Feb 26, 2010

Early Show of Sakura and "Matsumidori" Sake

"Matsuda Sakura Festival" is now held in Matsuda-machi, Ashigarakami-gun, Kanagawa Prefecture. From Matsuda Station on JR Gotemba Line, we took a bus, which went across under Tomei Kosoku Highway, and then ascended a steep slope on a hill. Just a few-minute travel on the bus brought us to a place where we could enjoy an early-spring. There were early season varieties of sakura trees such as Kawazuzakura and rape blossoms in bloom, and we could enjoy these pink and yellow flowers. Facing south, this hillside place overlooked the town of Matsuda-machi, beyond which mountains of Hakone lay. Also, a snow-crested magnificent Mt. Fuji could be seen from the hillside.


During the festival period, the shuttle bus service that connects the station and the sakura place is available (one-way fare: 150 yen).

After being satisfied with the wonderful sight of the flowers, I recommend you to have lunch at the restaurant "Nikuhachi" (肉八) just in front of Matsuda Station. They offer horsemeat dishes including a horsemeat bowl, hot pot with horsemeat. I had the horsemeat bowl, on which an omelet with leek was placed. I picked some amount of the omelet with the chopsticks and brought it to the mouth and then found sliced horsemeat appeared from under the omelet. The meat was tender and tasted very nice! Moreover, this restaurant carried various types of sake from different places across the country. If you are partial to sake, ask the restaurant master whether he has recommended sake. He actually had good one for me this time.


After eating a horsemeat dish, you may want to go visit Nakazawa Brewery, which is making "Matsumidori." This brewery offers free drink of amasake (literally sweet sake) during the period of the festival. Also, you can sample some of their sake at the brewery.

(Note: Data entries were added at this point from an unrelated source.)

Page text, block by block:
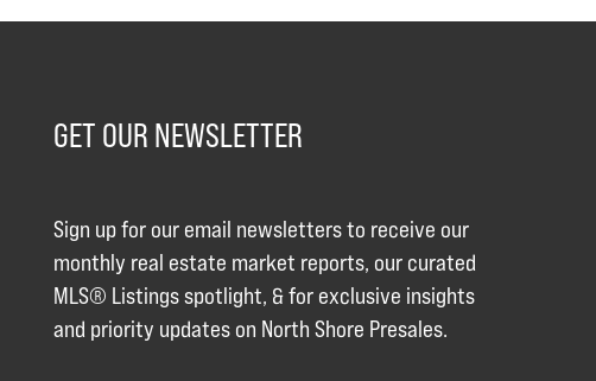
GET OUR NEWSLETTER
Sign up for our email newsletters to receive our
monthly real estate market reports, our curated
MLS® Listings spotlight, & for exclusive insights
and priority updates on North Shore Presales.

Junmai Ginjo Namazake "Haru-urara" is a usunigori (slightly cloudy) namazake that has been designed to be shipped around this time of year. In spite of the sake meter value of zero, it did not taste very sweat, but left a flinty impression. This was very mild sake. I also tasted a pasteurized junmai Matsumidori, which also had a mild taste and was quite quaffable. I purchased bottles of both sakes to bring them home.

Matsuda Sakura Festival will last until March 7 and you may want to go there to enjoy an early spring.

Feb 22, 2010

Lone Drinker

Yesterday, I went out for shopping to Tachikawa City. Then, I dropped in an izakaya to enjoy some sake alone.

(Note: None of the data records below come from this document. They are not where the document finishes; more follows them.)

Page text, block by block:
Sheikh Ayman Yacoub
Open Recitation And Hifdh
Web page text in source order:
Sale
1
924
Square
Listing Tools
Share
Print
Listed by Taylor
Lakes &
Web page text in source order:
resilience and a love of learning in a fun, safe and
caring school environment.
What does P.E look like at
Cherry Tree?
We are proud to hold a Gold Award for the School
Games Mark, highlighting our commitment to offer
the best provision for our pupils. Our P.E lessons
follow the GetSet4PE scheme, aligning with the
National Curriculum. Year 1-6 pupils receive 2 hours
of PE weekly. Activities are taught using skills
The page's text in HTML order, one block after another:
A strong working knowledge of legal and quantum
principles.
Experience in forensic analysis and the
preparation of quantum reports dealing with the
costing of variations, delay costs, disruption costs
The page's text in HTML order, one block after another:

Foods grilled on a charcoal brazier and a wide selection of sake, shochu, and other alcohol beverages are the sales points of this izakaya Aburi-izakaya Oumi. They offer drinks and foods at reasonable prices. The sake types they are carrying are as many as around 35.


I were already in front of the restaurant 15 minutes earlier than the opening time, which was 5 p.m. So, I walked around in the vicinity to see if something interesting could be found. After not having found anything special but anyhow having filled the time, I entered the izakaya at just 5 p.m. There were two young guys working inside, restaurant manager and waiter.

The interior of this izakaya created a tranquilizing atmosphere with old-fashioned Japanese taste. Traditional paper-made kites displayed on the wall added to the mood along with other miscellaneous ornamental elements. I took a seat at the counter, which had a thick broad counter top. I like large space on the table.

Sometimes I want to go for light drinking alone. Nonetheless, just silently continuing drinking alone is not very interesting. It is sometimes fun to have moderate conversation with izakaya staff. Yesterday, which fell on a Sunday, when I entered the restaurant, there were no other customers. So, I could say I, as a lone drinker, went there in a good timing since I could enjoy talking about sake with the staff.

This restaurant allows their customers to order sake by the unit of 0.5 gos (90 milliliters). So, they can order many types of sake by little and little. As to me, I drank the following sake yesterday:

- Okunokami (屋守): Sake made in Tokyo. Sensation of namazake is attractive.
- Dassai (獺祭): 48% daiginjo sake. Light graceful taste.
- Daruma-masamune Three-year Aged (達磨正宗三年熟成): The brewery of this sake adheres to making aged sake. This time the sake was too cold. I believe it would taste better at room temperature or when warmed.
- Tempoichi Junmai Super-dry Nama (天寶一純米超辛口本生): Very dry but has a good taste.
Ikki Junmai Ginjo Nama (一喜純米吟醸生): Sweetish but tasty
Shinkame Junmai Karakuchi (神亀純米辛口): Very good! I like it.
Boujimaya Junmai Origarami (坊島屋純米おりがらみ): Exhibits a somehow inorganic impression. Not bad.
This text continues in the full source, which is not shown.